<<<<
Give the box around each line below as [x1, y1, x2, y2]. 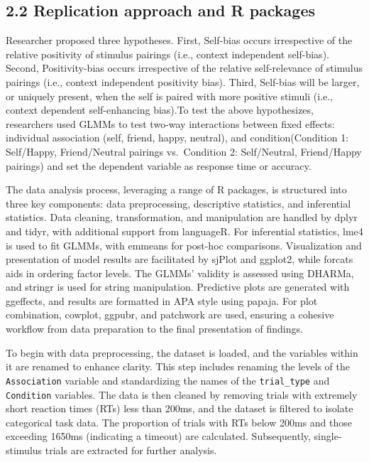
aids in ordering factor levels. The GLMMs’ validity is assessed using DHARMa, [6, 265, 354, 280]
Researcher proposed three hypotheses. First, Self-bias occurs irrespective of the [6, 33, 353, 48]
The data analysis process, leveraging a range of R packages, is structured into [6, 182, 347, 197]
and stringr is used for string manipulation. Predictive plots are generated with [6, 279, 350, 294]
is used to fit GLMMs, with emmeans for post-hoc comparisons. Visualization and [6, 237, 362, 252]
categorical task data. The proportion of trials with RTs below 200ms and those [6, 414, 353, 429]
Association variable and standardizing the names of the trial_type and [6, 372, 330, 387]
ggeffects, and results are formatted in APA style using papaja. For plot [6, 293, 318, 308]
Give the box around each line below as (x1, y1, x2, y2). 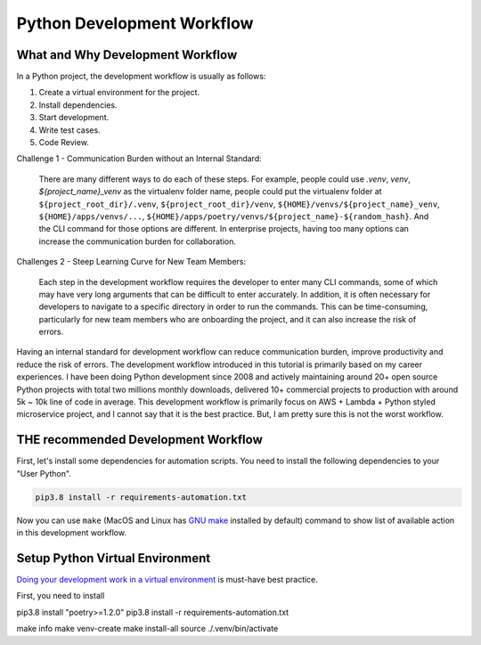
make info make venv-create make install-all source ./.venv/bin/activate (16, 624, 279, 634)
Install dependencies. (38, 99, 118, 110)
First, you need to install (16, 591, 105, 601)
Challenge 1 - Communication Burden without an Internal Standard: (16, 153, 262, 164)
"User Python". (16, 468, 71, 478)
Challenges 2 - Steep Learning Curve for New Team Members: (16, 257, 247, 267)
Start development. (38, 112, 110, 123)
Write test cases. (38, 125, 102, 135)
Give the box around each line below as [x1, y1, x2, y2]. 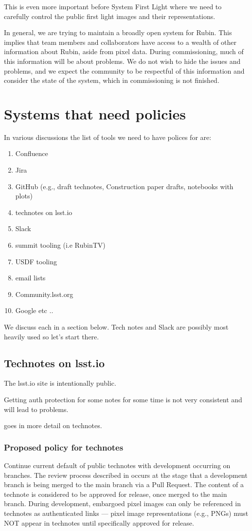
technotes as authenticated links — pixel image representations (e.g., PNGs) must [4, 508, 249, 518]
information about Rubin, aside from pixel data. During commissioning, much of [4, 46, 244, 57]
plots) [15, 191, 33, 201]
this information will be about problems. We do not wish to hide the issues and [4, 56, 241, 66]
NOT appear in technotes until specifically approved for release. [4, 517, 194, 528]
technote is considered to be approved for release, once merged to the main [4, 489, 227, 499]
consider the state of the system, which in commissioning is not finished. [4, 75, 219, 85]
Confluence [15, 148, 48, 158]
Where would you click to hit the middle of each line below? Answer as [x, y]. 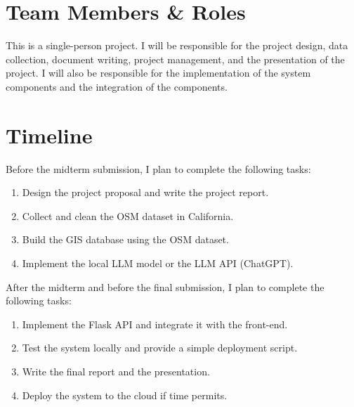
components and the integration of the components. [117, 86]
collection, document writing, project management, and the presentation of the [175, 59]
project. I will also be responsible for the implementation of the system [158, 73]
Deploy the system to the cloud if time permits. [125, 395]
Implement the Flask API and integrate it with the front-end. [155, 324]
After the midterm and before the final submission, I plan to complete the [165, 286]
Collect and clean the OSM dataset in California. [128, 215]
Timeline [49, 135]
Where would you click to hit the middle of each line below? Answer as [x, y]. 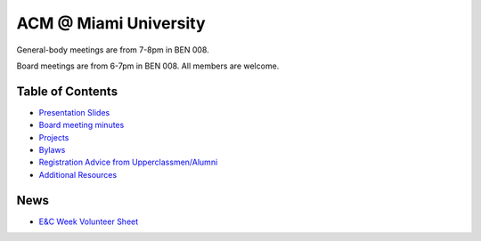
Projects [54, 137]
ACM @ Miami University [111, 23]
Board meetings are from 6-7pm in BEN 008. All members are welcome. [148, 66]
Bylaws [52, 150]
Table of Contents [67, 91]
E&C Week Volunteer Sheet [89, 221]
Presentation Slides [74, 112]
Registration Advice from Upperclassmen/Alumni [128, 162]
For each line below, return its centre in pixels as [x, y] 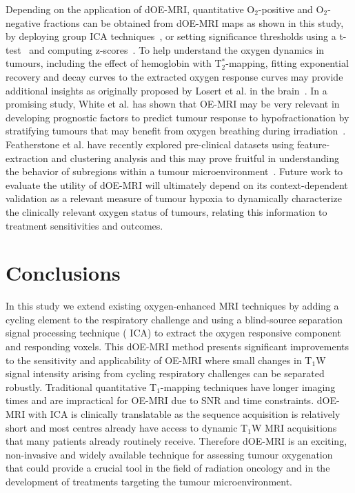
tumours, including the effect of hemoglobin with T [114, 63]
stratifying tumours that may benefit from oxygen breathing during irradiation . [176, 131]
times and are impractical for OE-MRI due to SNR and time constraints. [160, 400]
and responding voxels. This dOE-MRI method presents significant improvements [177, 346]
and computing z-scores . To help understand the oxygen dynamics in [177, 49]
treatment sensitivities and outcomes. [84, 225]
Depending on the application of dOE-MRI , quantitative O [130, 9]
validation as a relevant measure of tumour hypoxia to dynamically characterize [174, 198]
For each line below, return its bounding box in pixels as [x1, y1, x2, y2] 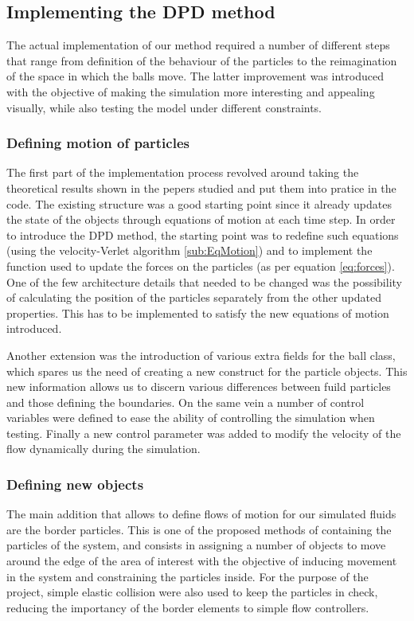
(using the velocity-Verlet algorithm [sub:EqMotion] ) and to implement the [6, 242, 373, 259]
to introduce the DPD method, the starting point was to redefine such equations [6, 226, 399, 243]
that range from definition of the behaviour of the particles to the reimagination [6, 52, 397, 68]
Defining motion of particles [6, 133, 189, 153]
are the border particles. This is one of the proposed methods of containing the [6, 521, 392, 537]
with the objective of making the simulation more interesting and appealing [6, 83, 375, 100]
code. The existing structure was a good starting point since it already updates [6, 195, 393, 212]
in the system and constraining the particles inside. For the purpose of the [6, 568, 369, 584]
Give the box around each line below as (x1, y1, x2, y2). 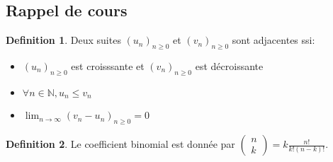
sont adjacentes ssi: (232, 33, 315, 47)
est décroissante (195, 59, 264, 73)
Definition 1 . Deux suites (6, 33, 121, 47)
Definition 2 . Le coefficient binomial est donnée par (6, 137, 235, 151)
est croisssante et (71, 59, 145, 73)
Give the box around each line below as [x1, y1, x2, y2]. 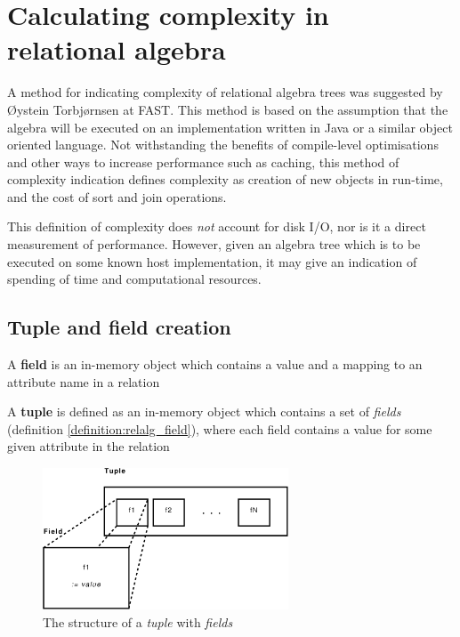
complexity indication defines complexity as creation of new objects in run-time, [7, 170, 443, 189]
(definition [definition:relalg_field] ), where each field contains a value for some [7, 419, 432, 438]
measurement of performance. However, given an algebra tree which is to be [7, 235, 421, 254]
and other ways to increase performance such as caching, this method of [7, 152, 399, 171]
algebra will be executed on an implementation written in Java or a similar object [7, 117, 453, 136]
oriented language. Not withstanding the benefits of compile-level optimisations [7, 135, 439, 154]
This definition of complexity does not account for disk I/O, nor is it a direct [7, 217, 426, 236]
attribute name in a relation [7, 372, 160, 391]
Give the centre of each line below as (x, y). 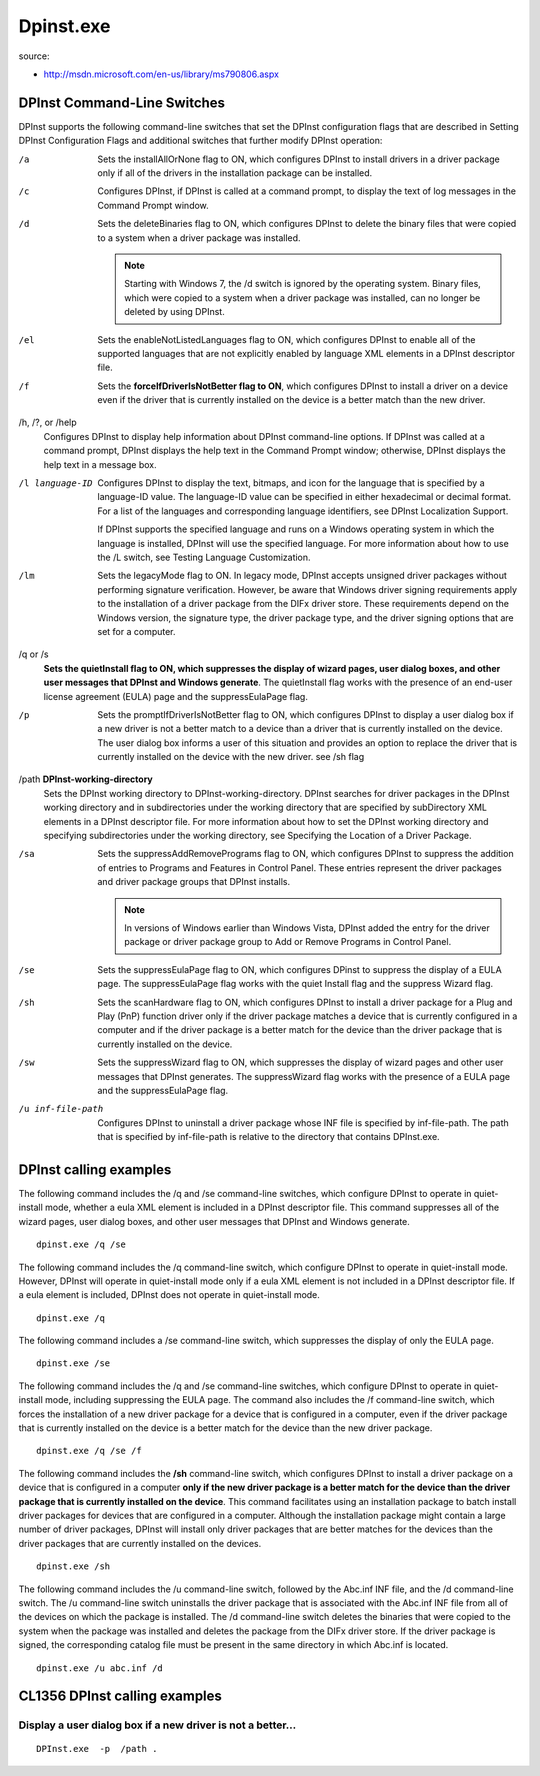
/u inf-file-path (61, 1109)
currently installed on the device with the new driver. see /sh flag (231, 757)
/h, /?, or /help (47, 422)
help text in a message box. (100, 464)
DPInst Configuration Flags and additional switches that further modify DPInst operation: (200, 141)
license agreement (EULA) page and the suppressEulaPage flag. (176, 696)
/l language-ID (56, 483)
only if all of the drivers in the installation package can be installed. (235, 173)
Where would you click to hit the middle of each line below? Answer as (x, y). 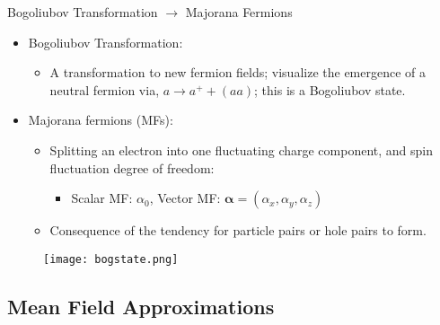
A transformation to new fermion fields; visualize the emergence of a (238, 72)
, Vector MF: (185, 198)
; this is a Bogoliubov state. (330, 89)
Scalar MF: (102, 198)
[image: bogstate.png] (111, 259)
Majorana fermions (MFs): (101, 120)
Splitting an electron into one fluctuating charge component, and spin (242, 149)
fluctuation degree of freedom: (132, 167)
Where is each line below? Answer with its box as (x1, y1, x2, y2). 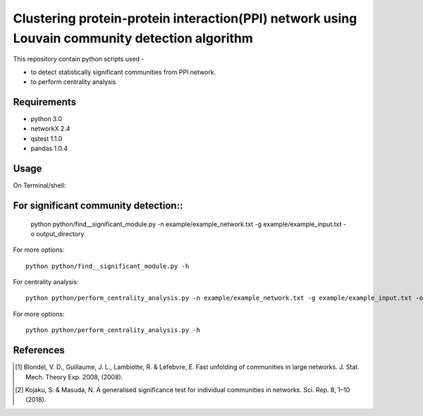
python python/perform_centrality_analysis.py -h (25, 326, 201, 334)
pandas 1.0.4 (30, 145, 68, 153)
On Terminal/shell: (13, 181, 66, 190)
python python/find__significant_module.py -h (25, 262, 190, 270)
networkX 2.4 (30, 124, 70, 133)
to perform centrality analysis (30, 78, 116, 86)
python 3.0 (30, 115, 63, 123)
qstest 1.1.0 (30, 134, 63, 142)
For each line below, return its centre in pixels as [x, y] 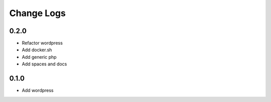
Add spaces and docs [44, 64]
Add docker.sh [37, 50]
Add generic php [39, 57]
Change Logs [38, 13]
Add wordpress [38, 90]
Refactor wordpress [42, 43]
>>>>
**TASK ITEM:**
Using the material above, report each line where "into" occurs.

**RESULT BELOW:**
The data analysis process, leveraging a range of R packages, is structured into [6, 182, 347, 197]
Splitting an electron into one fluctuating charge component, and spin (242, 149)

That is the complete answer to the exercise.